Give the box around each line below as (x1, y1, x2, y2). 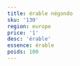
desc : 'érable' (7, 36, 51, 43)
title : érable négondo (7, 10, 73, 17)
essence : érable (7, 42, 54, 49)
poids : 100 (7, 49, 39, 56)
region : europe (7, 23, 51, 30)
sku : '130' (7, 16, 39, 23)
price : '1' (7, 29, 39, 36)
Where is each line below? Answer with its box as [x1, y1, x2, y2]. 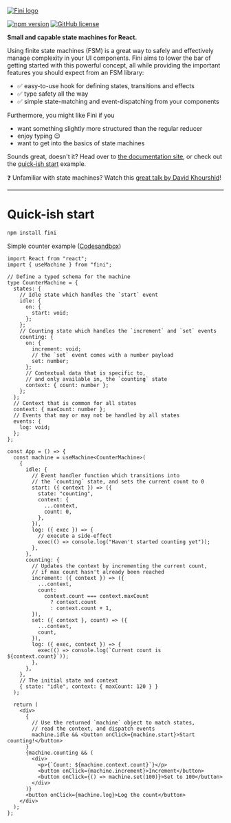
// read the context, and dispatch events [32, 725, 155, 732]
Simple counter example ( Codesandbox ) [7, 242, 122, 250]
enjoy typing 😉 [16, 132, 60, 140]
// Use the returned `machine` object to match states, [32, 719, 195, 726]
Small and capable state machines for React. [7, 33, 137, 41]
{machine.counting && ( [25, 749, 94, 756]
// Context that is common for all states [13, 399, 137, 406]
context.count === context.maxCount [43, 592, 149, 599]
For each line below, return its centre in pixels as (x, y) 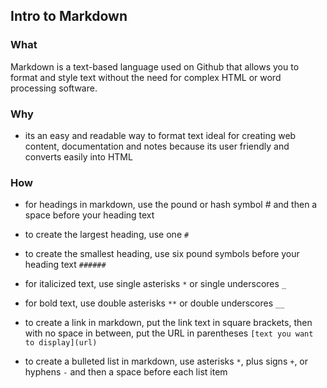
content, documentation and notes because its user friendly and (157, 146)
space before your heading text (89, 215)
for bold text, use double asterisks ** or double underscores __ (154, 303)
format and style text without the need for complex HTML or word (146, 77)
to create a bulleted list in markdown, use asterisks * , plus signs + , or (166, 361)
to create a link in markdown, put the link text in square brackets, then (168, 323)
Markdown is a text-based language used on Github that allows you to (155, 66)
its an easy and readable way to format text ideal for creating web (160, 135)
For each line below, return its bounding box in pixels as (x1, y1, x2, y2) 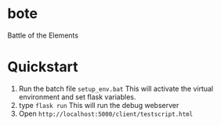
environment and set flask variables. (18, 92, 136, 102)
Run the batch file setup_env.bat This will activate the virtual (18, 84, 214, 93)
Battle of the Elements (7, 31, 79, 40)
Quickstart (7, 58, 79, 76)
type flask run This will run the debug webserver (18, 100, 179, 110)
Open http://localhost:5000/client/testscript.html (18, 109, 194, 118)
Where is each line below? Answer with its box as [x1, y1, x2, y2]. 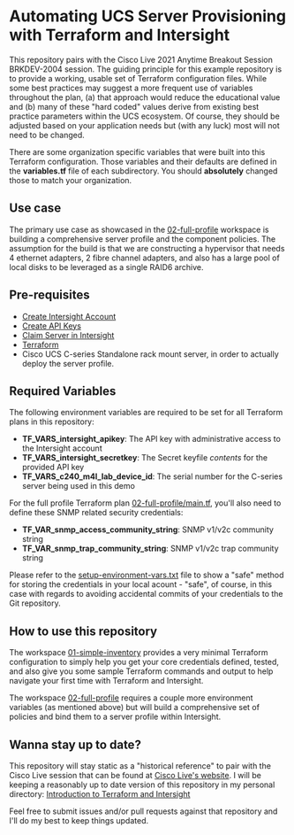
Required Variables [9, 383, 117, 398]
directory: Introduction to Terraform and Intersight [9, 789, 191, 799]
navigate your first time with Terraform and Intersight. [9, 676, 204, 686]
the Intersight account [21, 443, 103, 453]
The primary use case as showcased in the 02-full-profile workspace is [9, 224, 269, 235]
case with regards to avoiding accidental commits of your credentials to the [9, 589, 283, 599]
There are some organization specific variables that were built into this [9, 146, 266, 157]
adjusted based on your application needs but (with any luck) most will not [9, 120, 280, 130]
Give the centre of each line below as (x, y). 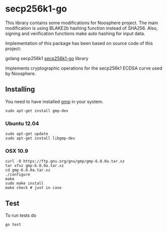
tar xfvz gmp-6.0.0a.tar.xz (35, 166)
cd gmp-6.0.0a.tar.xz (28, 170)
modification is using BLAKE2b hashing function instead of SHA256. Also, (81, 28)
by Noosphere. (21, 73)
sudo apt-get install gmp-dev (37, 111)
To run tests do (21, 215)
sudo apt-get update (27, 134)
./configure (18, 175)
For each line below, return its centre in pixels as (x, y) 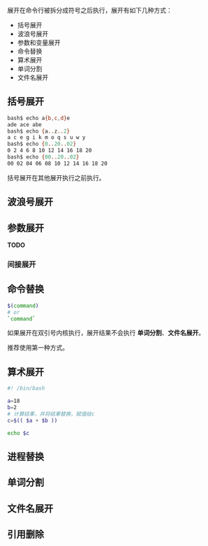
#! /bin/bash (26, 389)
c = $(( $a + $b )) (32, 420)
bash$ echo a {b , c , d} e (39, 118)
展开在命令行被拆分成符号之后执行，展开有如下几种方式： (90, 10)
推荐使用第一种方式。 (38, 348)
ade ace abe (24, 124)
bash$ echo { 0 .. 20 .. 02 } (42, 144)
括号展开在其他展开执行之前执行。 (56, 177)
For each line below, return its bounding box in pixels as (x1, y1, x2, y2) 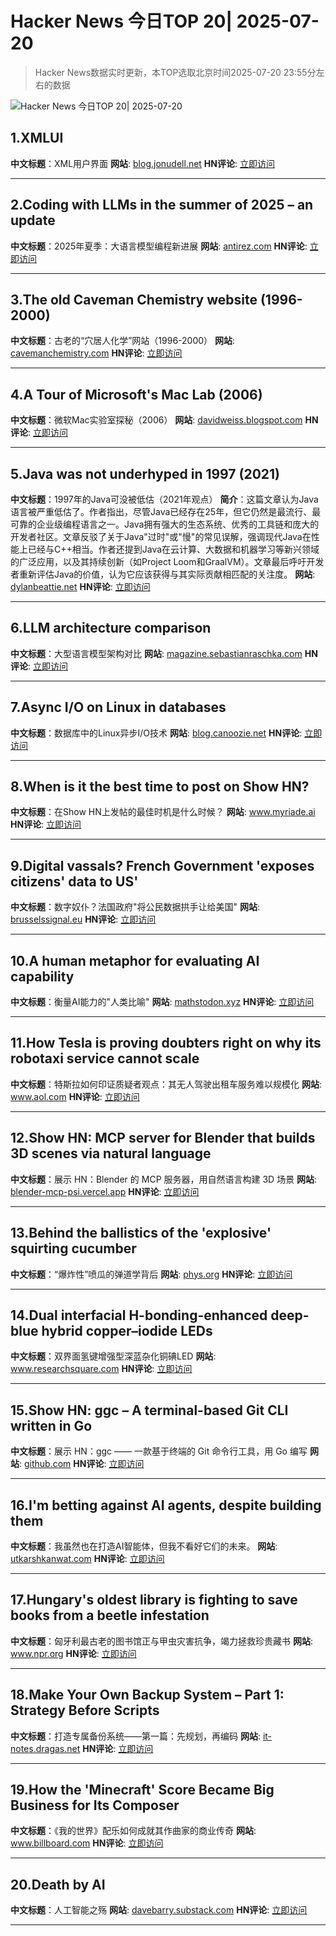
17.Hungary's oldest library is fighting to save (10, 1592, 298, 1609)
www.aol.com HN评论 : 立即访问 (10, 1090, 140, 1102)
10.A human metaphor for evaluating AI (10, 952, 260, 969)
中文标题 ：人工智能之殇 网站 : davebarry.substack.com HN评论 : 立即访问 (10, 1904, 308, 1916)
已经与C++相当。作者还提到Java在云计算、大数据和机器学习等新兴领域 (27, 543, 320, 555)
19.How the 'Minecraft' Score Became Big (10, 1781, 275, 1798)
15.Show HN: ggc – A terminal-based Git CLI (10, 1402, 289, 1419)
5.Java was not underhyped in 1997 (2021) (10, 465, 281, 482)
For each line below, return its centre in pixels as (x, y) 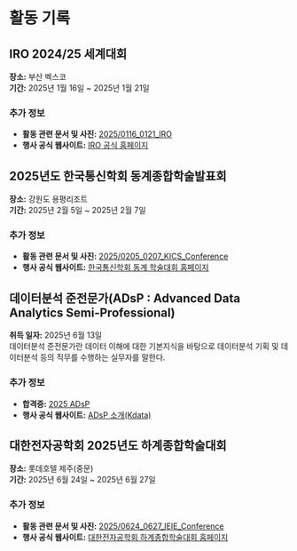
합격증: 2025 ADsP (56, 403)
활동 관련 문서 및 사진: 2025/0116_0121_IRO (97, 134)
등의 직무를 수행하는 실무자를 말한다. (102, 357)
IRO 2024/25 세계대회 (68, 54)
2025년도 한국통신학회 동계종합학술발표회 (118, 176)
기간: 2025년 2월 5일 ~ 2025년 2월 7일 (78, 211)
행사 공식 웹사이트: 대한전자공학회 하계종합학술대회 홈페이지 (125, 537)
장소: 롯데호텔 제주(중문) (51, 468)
________
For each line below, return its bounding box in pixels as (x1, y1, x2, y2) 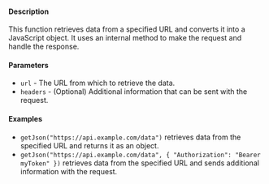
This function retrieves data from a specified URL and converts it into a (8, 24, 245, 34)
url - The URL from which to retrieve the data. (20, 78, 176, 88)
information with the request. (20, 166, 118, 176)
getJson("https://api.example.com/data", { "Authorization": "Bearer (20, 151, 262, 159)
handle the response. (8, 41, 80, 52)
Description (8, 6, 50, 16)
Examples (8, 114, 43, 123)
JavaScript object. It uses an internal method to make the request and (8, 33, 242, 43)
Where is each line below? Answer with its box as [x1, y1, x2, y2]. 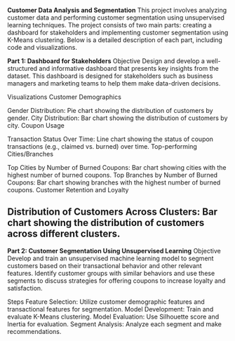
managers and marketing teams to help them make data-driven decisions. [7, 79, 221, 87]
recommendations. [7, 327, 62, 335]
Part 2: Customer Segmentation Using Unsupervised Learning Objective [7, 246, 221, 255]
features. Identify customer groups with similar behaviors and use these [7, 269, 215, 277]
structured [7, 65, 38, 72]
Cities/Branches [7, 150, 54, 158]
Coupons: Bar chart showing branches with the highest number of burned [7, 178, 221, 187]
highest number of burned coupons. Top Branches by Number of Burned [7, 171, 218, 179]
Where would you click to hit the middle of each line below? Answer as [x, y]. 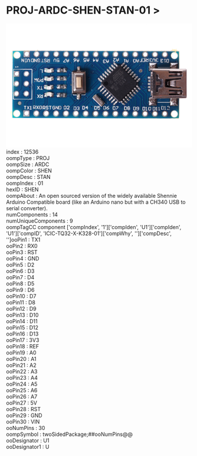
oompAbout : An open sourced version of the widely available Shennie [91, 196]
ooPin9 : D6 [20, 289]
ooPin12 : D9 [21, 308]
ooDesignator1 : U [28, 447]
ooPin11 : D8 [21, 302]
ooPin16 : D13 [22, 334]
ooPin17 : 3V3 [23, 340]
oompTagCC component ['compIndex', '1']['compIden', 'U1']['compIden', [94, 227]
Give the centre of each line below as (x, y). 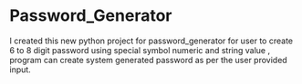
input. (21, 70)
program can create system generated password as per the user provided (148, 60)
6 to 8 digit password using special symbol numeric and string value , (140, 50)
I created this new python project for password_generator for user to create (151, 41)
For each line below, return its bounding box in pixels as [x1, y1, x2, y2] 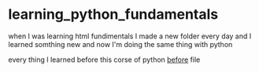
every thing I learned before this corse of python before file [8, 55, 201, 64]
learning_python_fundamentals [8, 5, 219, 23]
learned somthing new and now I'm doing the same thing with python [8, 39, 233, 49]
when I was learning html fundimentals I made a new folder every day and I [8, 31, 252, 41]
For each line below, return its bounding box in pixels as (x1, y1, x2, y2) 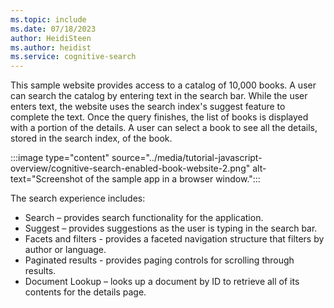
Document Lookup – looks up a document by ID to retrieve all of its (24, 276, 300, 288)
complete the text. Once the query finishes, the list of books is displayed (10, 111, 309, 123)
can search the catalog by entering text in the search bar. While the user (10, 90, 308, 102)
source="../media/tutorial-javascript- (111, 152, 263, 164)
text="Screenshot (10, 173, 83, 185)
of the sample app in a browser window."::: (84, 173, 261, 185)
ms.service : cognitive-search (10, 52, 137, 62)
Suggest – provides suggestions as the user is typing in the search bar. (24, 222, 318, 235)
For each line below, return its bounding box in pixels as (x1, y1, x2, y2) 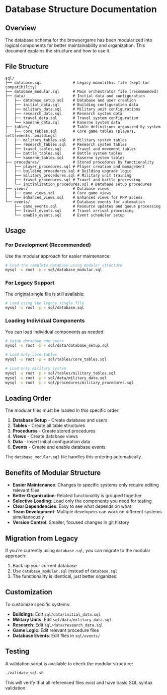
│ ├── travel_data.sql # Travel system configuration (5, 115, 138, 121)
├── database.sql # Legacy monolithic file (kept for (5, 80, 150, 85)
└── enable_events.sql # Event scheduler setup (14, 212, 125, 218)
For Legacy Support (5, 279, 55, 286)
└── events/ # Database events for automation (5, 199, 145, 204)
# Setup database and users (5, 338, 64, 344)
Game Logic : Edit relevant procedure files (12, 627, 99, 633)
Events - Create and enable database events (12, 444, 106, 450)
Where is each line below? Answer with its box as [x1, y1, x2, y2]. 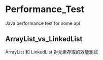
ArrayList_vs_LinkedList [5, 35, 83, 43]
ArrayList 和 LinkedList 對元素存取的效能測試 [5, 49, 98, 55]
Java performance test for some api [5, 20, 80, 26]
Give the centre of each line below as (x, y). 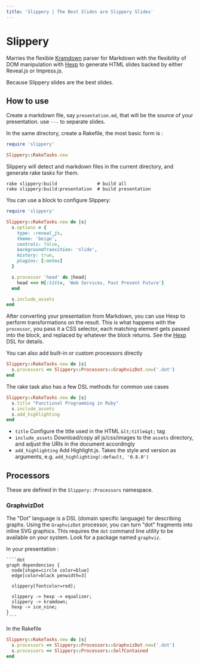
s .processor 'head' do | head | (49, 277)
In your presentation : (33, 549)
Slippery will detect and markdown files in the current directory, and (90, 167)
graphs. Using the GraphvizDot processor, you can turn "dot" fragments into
________
• [Task directions]: Taking the entries above, write out exactly each line from the one holding "recommendations. [7, 327, 62, 335]" to the one holding "Coupons: Bar chart", both included, and stop there.

• [Task response]:
recommendations. [7, 327, 62, 335]
Part 2: Customer Segmentation Using Unsupervised Learning Objective [7, 246, 221, 255]
features. Identify customer groups with similar behaviors and use these [7, 269, 215, 277]
structured [7, 65, 38, 72]
Cities/Branches [7, 150, 54, 158]
Coupons: Bar chart showing branches with the highest number of burned [7, 178, 221, 187]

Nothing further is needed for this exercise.